DATA TO EXAMINE START

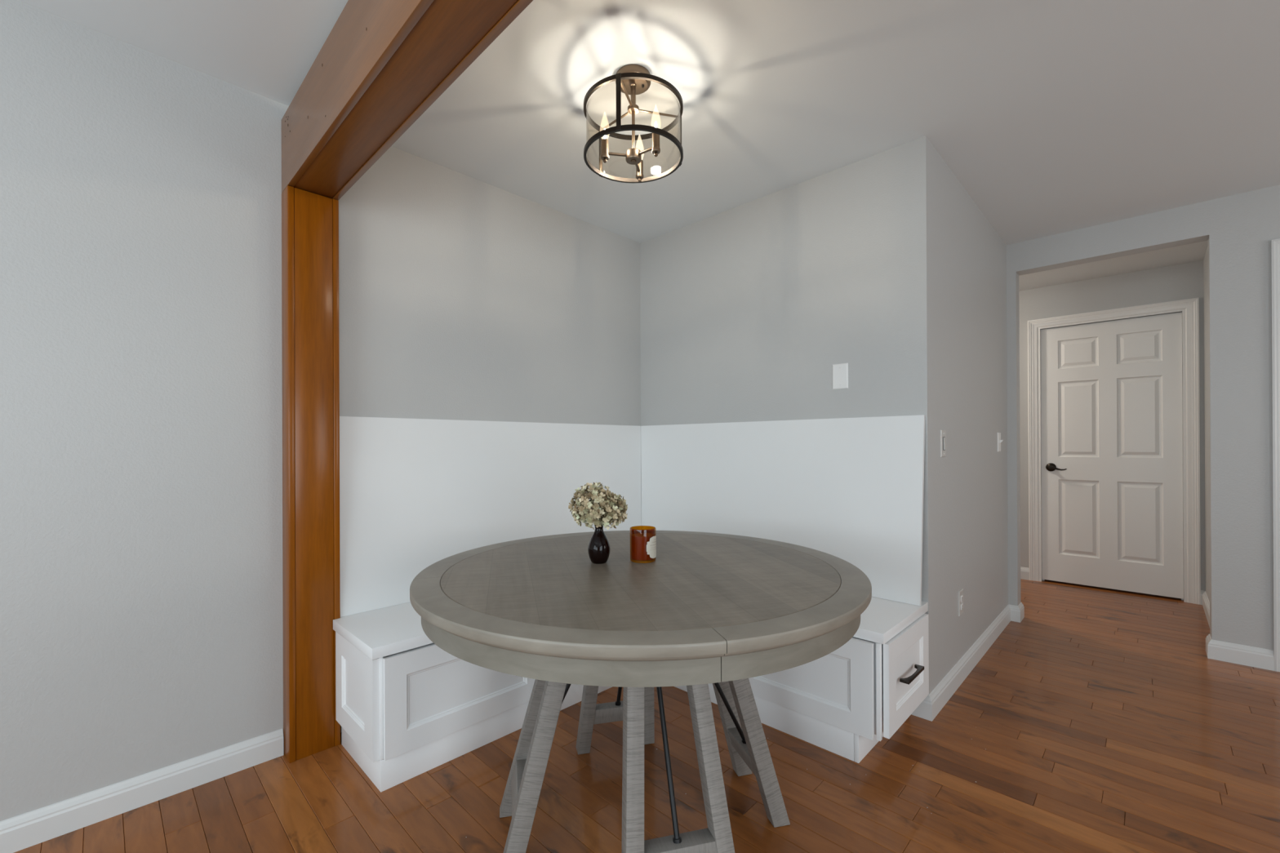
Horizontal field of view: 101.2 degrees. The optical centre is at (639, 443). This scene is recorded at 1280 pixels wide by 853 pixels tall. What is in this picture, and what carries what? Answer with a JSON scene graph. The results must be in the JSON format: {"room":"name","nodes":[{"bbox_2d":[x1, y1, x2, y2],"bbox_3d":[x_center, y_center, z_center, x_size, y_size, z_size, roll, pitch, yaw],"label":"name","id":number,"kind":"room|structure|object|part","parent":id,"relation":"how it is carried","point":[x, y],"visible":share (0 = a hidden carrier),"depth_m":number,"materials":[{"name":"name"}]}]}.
{"room":"dining room","nodes":[
{"label":"dining room","id":0,"kind":"room"},
{"bbox_2d":[0,0,640,821],"bbox_3d":[-1.994,-0.058,1.387,0.120,2.440,5.620,0,0,44],"label":"wall","id":1,"kind":"structure","parent":0,"point":[141,614],"depth_m":1.76,"materials":[{"name":"grey paint"}]},
{"bbox_2d":[0,728,283,852],"bbox_3d":[-2.532,1.117,0.729,0.016,0.094,3.442,0,0,44],"label":"baseboard","id":2,"kind":"structure","parent":1,"relation":"attached to","point":[21,832],"depth_m":1.67,"materials":[{"name":"white paint"}]},
{"bbox_2d":[281,0,533,199],"bbox_3d":[0.681,-1.090,0.122,5.489,0.276,0.168,0,0,44],"label":"wooden beam","id":3,"kind":"structure","parent":1,"relation":"attached to","point":[382,64],"depth_m":1.43,"materials":[{"name":"orange wood"}]},
{"bbox_2d":[13,578,1279,852],"bbox_3d":[0.843,1.189,0.950,6.751,0.080,8.798,0,0,44],"label":"floor","id":4,"kind":"structure","parent":0,"point":[1101,720],"depth_m":1.80,"materials":[{"name":"brown wood"}]},
{"bbox_2d":[281,185,340,763],"bbox_3d":[-1.250,0.110,2.001,0.092,2.100,0.168,0,0,44],"label":"wooden post","id":5,"kind":"object","parent":4,"relation":"on","point":[310,353],"visible":1,"depth_m":1.96,"materials":[{"name":"orange wood"}]},
{"bbox_2d":[335,631,613,792],"bbox_3d":[-0.574,0.933,2.320,0.418,0.449,1.267,0,0,44],"label":"storage bench","id":6,"kind":"object","parent":4,"relation":"on","point":[402,716],"visible":0.49,"depth_m":1.87,"materials":[{"name":"white paint"}]},
{"bbox_3d":[-1.014,0.885,1.879,0.390,0.338,0.020,0,0,44],"label":"panel","id":7,"kind":"part","parent":6,"relation":"part of","materials":[{"name":"white paint"}]},
{"bbox_3d":[-0.632,0.882,1.971,0.014,0.336,0.625,0,0,44],"label":"panel","id":8,"kind":"part","parent":6,"relation":"part of","materials":[{"name":"white paint"}]},
{"bbox_2d":[409,530,871,852],"bbox_3d":[0.004,0.764,1.627,1.310,0.780,1.310,0,0,-14],"label":"dining table","id":9,"kind":"object","parent":4,"relation":"on","point":[723,611],"visible":0.95,"depth_m":1.30,"materials":[{"name":"grey wood"}]},
{"bbox_3d":[-0.312,0.788,1.648,0.052,0.778,0.045,15,0,-14],"label":"leg","id":10,"kind":"part","parent":9,"relation":"part of","materials":[{"name":"grey wood"}]},
{"bbox_3d":[-0.263,0.787,1.458,0.052,0.778,0.045,15,-8,-14],"label":"leg","id":11,"kind":"part","parent":9,"relation":"part of","materials":[{"name":"grey wood"}]},
{"bbox_3d":[-0.224,0.739,1.569,0.252,0.482,0.021,0,0,-14],"label":"tie rod","id":12,"kind":"part","parent":9,"relation":"part of","materials":[{"name":"black metal"}]},
{"bbox_3d":[-0.166,0.787,1.894,0.045,0.778,0.052,4,14,-15],"label":"leg","id":13,"kind":"part","parent":9,"relation":"part of","materials":[{"name":"grey wood"}]},
{"bbox_2d":[587,524,609,564],"bbox_3d":[-0.129,0.315,1.659,0.070,0.120,0.070,0,0,44],"label":"bud vase","id":14,"kind":"object","parent":9,"relation":"on","point":[598,549],"visible":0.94,"depth_m":1.64,"materials":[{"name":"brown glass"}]},
{"bbox_2d":[568,482,627,529],"bbox_3d":[-0.133,0.244,1.654,0.186,0.248,0.144,0,0,8],"label":"hydrangea","id":15,"kind":"object","parent":14,"relation":"in","point":[602,508],"visible":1,"depth_m":1.62,"materials":[{"name":"brown plant"}]},
{"bbox_3d":[-0.055,0.739,1.855,0.021,0.482,0.252,0,0,-14],"label":"tie rod","id":16,"kind":"part","parent":9,"relation":"part of","materials":[{"name":"black metal"}]},
{"bbox_3d":[-0.017,0.786,1.312,0.045,0.778,0.052,4,-16,-13],"label":"leg","id":17,"kind":"part","parent":9,"relation":"part of","materials":[{"name":"grey wood"}]},
{"bbox_2d":[629,525,656,563],"bbox_3d":[0.010,0.321,1.683,0.085,0.106,0.084,0,0,44],"label":"candle jar","id":18,"kind":"object","parent":9,"relation":"on","point":[642,538],"visible":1,"depth_m":1.65,"materials":[{"name":"orange glass"}]},
{"bbox_3d":[0.024,0.787,1.943,0.045,0.778,0.052,-4,16,-13],"label":"leg","id":19,"kind":"part","parent":9,"relation":"part of","materials":[{"name":"grey wood"}]},
{"bbox_3d":[0.062,0.738,1.400,0.021,0.482,0.252,0,0,-14],"label":"tie rod","id":20,"kind":"part","parent":9,"relation":"part of","materials":[{"name":"black metal"}]},
{"bbox_3d":[0.173,0.785,1.360,0.045,0.778,0.052,-4,-14,-15],"label":"leg","id":21,"kind":"part","parent":9,"relation":"part of","materials":[{"name":"grey wood"}]},
{"bbox_3d":[0.231,0.737,1.686,0.252,0.482,0.021,0,0,-14],"label":"tie rod","id":22,"kind":"part","parent":9,"relation":"part of","materials":[{"name":"black metal"}]},
{"bbox_3d":[0.271,0.785,1.797,0.052,0.778,0.045,-16,8,-14],"label":"leg","id":23,"kind":"part","parent":9,"relation":"part of","materials":[{"name":"grey wood"}]},
{"bbox_3d":[0.319,0.785,1.607,0.052,0.778,0.045,-16,-1,-14],"label":"leg","id":24,"kind":"part","parent":9,"relation":"part of","materials":[{"name":"grey wood"}]},
{"bbox_2d":[675,613,928,763],"bbox_3d":[0.615,0.928,2.386,1.193,0.449,0.497,0,0,44],"label":"storage bench","id":25,"kind":"object","parent":4,"relation":"on","point":[843,702],"visible":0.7,"depth_m":1.96,"materials":[{"name":"white paint"}]},
{"bbox_2d":[333,596,928,659],"bbox_3d":[-0.017,0.686,2.136,1.665,0.037,1.793,0,0,44],"label":"seat","id":26,"kind":"object","parent":25,"relation":"on","point":[377,633],"visible":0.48,"depth_m":1.94,"materials":[{"name":"white paint"}]},
{"bbox_2d":[339,416,641,617],"bbox_3d":[-0.578,0.280,2.698,0.082,0.782,1.763,0,0,44],"label":"panel","id":27,"kind":"object","parent":26,"relation":"on","point":[415,495],"visible":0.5,"depth_m":2.40,"materials":[{"name":"white laminate"}]},
{"bbox_2d":[640,414,924,605],"bbox_3d":[0.574,0.275,2.753,1.658,0.782,0.082,0,0,44],"label":"panel","id":28,"kind":"object","parent":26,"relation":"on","point":[851,490],"visible":0.79,"depth_m":2.53,"materials":[{"name":"white laminate"}]},
{"bbox_3d":[0.623,0.874,2.044,0.553,0.336,0.018,0,0,44],"label":"panel","id":29,"kind":"part","parent":25,"relation":"part of","materials":[{"name":"white paint"}]},
{"bbox_3d":[1.024,0.869,2.012,0.020,0.330,0.458,0,0,44],"label":"drawer","id":30,"kind":"part","parent":25,"relation":"part of","materials":[{"name":"white paint"}]},
{"bbox_3d":[1.021,0.864,1.972,0.032,0.011,0.180,0,0,44],"label":"handle","id":31,"kind":"part","parent":25,"relation":"part of","materials":[{"name":"brown metal"}]},
{"bbox_2d":[17,0,1279,291],"bbox_3d":[0.744,-1.350,0.935,6.850,0.120,8.850,0,0,44],"label":"ceiling","id":32,"kind":"structure","parent":0,"point":[1054,117],"depth_m":1.94,"materials":[{"name":"white paint"}]},
{"bbox_2d":[583,64,683,182],"bbox_3d":[-0.024,-1.126,1.841,0.350,0.317,0.347,0,0,44],"label":"ceiling light","id":33,"kind":"object","parent":32,"relation":"attached to","point":[633,80],"visible":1,"depth_m":1.81,"materials":[{"name":"brown metal"}]},
{"bbox_3d":[-0.086,-1.170,1.903,0.155,0.004,0.008,0,0,45],"label":"arm","id":34,"kind":"part","parent":33,"relation":"part of","materials":[{"name":"brown metal"}]},
{"bbox_3d":[-0.080,-1.003,1.822,0.073,0.015,0.010,0,0,-18],"label":"arm","id":35,"kind":"part","parent":33,"relation":"part of","materials":[{"name":"brown metal"}]},
{"bbox_3d":[-0.046,-1.171,1.756,0.008,0.004,0.155,0,0,15],"label":"arm","id":36,"kind":"part","parent":33,"relation":"part of","materials":[{"name":"brown metal"}]},
{"bbox_3d":[-0.024,-1.218,1.841,0.023,0.077,0.023,0,0,44],"label":"stem","id":37,"kind":"part","parent":33,"relation":"part of","materials":[{"name":"brown metal"}]},
{"bbox_3d":[-0.023,-1.088,1.841,0.328,0.150,0.328,0,0,44],"label":"lamp shade","id":38,"kind":"part","parent":33,"relation":"part of","materials":[{"name":"clear glass"}]},
{"bbox_3d":[-0.023,-1.094,1.841,0.011,0.141,0.011,0,0,44],"label":"rod","id":39,"kind":"part","parent":33,"relation":"part of","materials":[{"name":"brown metal"}]},
{"bbox_3d":[-0.010,-1.003,1.899,0.010,0.015,0.073,0,0,12],"label":"arm","id":40,"kind":"part","parent":33,"relation":"part of","materials":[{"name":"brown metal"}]},
{"bbox_3d":[0.022,-1.003,1.800,0.073,0.015,0.010,0,0,42],"label":"arm","id":41,"kind":"part","parent":33,"relation":"part of","materials":[{"name":"brown metal"}]},
{"bbox_3d":[0.061,-1.171,1.863,0.155,0.004,0.008,0,0,-15],"label":"arm","id":42,"kind":"part","parent":33,"relation":"part of","materials":[{"name":"brown metal"}]},
{"bbox_2d":[640,135,937,693],"bbox_3d":[0.603,-0.067,2.866,1.788,2.440,0.120,0,0,44],"label":"wall","id":43,"kind":"structure","parent":0,"point":[748,310],"depth_m":2.56,"materials":[{"name":"grey paint"}]},
{"bbox_2d":[832,363,848,389],"bbox_3d":[0.934,-0.315,2.455,0.074,0.118,0.008,0,0,44],"label":"blank plate","id":44,"kind":"object","parent":43,"relation":"attached to","point":[840,371],"visible":1,"depth_m":2.45,"materials":[{"name":"white plastic"}]},
{"bbox_2d":[934,148,1008,684],"bbox_3d":[1.797,-0.072,2.899,0.120,2.440,1.590,0,0,44],"label":"wall","id":45,"kind":"structure","parent":0,"point":[971,255],"depth_m":2.69,"materials":[{"name":"grey paint"}]},
{"bbox_2d":[939,430,946,457],"bbox_3d":[1.362,-0.001,2.354,0.013,0.122,0.078,0,0,44],"label":"light switch","id":46,"kind":"object","parent":45,"relation":"attached to","point":[942,433],"visible":1,"depth_m":2.34,"materials":[{"name":"grey plastic"}]},
{"bbox_2d":[958,588,963,616],"bbox_3d":[1.567,0.774,2.564,0.009,0.120,0.078,0,0,44],"label":"wall outlet","id":47,"kind":"object","parent":45,"relation":"attached to","point":[960,592],"visible":1,"depth_m":2.55,"materials":[{"name":"grey plastic"}]},
{"bbox_2d":[911,602,1024,721],"bbox_3d":[1.844,1.098,2.852,1.858,0.100,0.084,0,0,-44],"label":"baseboard","id":48,"kind":"structure","parent":45,"relation":"attached to","point":[928,709],"depth_m":2.58,"materials":[{"name":"white paint"}]},
{"bbox_2d":[997,432,1003,451],"bbox_3d":[2.212,-0.010,3.224,0.022,0.118,0.078,0,0,44],"label":"light switch","id":49,"kind":"object","parent":45,"relation":"attached to","point":[999,441],"visible":1,"depth_m":3.22,"materials":[{"name":"white plastic"}]},
{"bbox_3d":[2.206,-0.010,3.229,0.006,0.118,0.078,0,0,44],"label":"plate","id":50,"kind":"part","parent":49,"relation":"part of","materials":[{"name":"white plastic"}]},
{"bbox_2d":[1018,260,1205,591],"bbox_3d":[2.779,-0.073,4.977,3.730,2.440,0.120,0,0,44],"label":"wall","id":51,"kind":"structure","parent":0,"point":[1184,281],"depth_m":4.08,"materials":[{"name":"grey paint"}]},
{"bbox_2d":[1040,311,1183,599],"bbox_3d":[3.627,0.086,4.084,0.820,2.078,0.091,0,0,44],"label":"door","id":52,"kind":"structure","parent":51,"relation":"in","point":[1112,407],"depth_m":4.06,"materials":[{"name":"white paint"}]},
{"bbox_3d":[3.393,0.193,4.287,0.140,0.068,0.056,0,0,44],"label":"handle","id":53,"kind":"part","parent":52,"relation":"part of","materials":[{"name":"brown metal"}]},
{"bbox_2d":[1020,566,1204,604],"bbox_3d":[2.694,1.098,4.967,3.612,0.100,0.016,0,0,44],"label":"baseboard","id":54,"kind":"structure","parent":51,"relation":"attached to","point":[1024,571],"depth_m":4.42,"materials":[{"name":"white paint"}]},
{"bbox_2d":[1027,297,1200,604],"bbox_3d":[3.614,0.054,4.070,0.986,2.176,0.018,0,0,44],"label":"trim","id":55,"kind":"structure","parent":51,"relation":"attached to","point":[1191,306],"depth_m":3.78,"materials":[{"name":"white paint"}]},
{"bbox_2d":[1006,184,1279,649],"bbox_3d":[3.765,-0.082,2.175,3.952,2.440,0.113,0,0,44],"label":"wall","id":56,"kind":"structure","parent":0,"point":[1238,230],"depth_m":2.76,"materials":[{"name":"grey paint"}]},
{"bbox_2d":[1205,634,1274,671],"bbox_3d":[3.153,1.092,2.772,0.227,0.100,0.145,0,0,44],"label":"baseboard","id":57,"kind":"structure","parent":56,"relation":"attached to","point":[1247,655],"depth_m":2.72,"materials":[{"name":"white paint"}]},
{"bbox_2d":[1271,238,1279,671],"bbox_3d":[3.507,0.056,2.334,0.899,2.167,0.018,0,0,44],"label":"door frame","id":58,"kind":"structure","parent":56,"relation":"attached to","point":[1275,243],"depth_m":2.63,"materials":[{"name":"white paint"}]},
{"bbox_2d":[1203,248,1209,601],"bbox_3d":[3.612,-0.079,3.243,0.118,2.440,1.207,0,0,44],"label":"wall","id":59,"kind":"structure","parent":0,"point":[1205,260],"depth_m":3.57,"materials":[{"name":"grey paint"}]},
{"bbox_2d":[1202,591,1209,626],"bbox_3d":[3.570,1.091,3.288,0.016,0.100,1.207,0,0,44],"label":"baseboard","id":60,"kind":"structure","parent":59,"relation":"attached to","point":[1206,603],"depth_m":3.49,"materials":[{"name":"white paint"}]}
]}

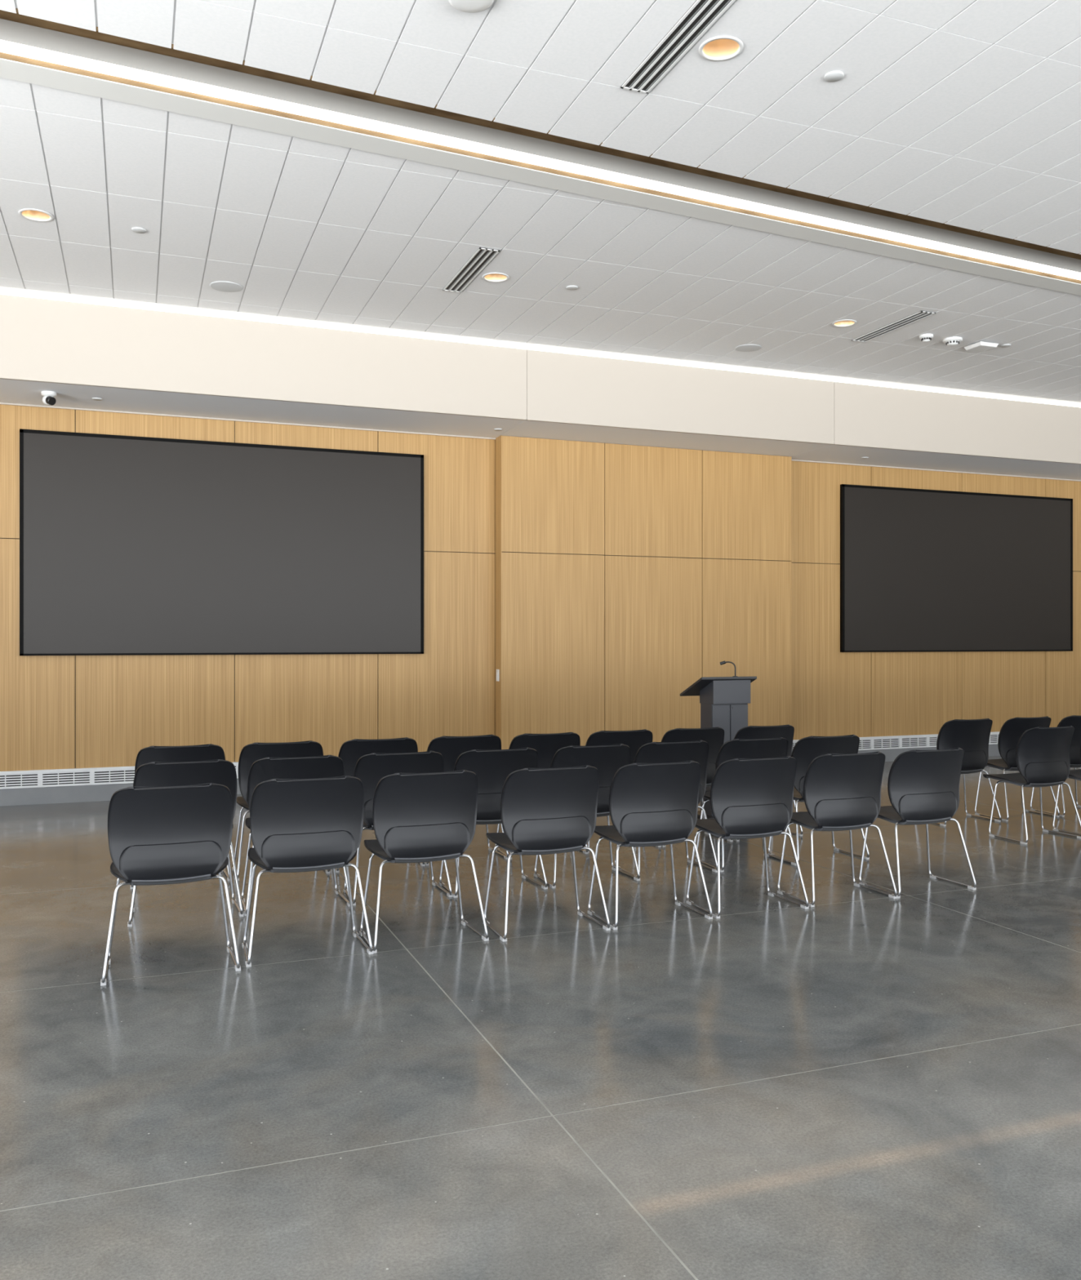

DATA TO EXAMINE END

* _TASK DESCRIPTION_
Please show all lines from the entries that contain the word "plate".

* _COMPLETED TASK_
{"bbox_2d":[832,363,848,389],"bbox_3d":[0.934,-0.315,2.455,0.074,0.118,0.008,0,0,44],"label":"blank plate","id":44,"kind":"object","parent":43,"relation":"attached to","point":[840,371],"visible":1,"depth_m":2.45,"materials":[{"name":"white plastic"}]},
{"bbox_3d":[2.206,-0.010,3.229,0.006,0.118,0.078,0,0,44],"label":"plate","id":50,"kind":"part","parent":49,"relation":"part of","materials":[{"name":"white plastic"}]},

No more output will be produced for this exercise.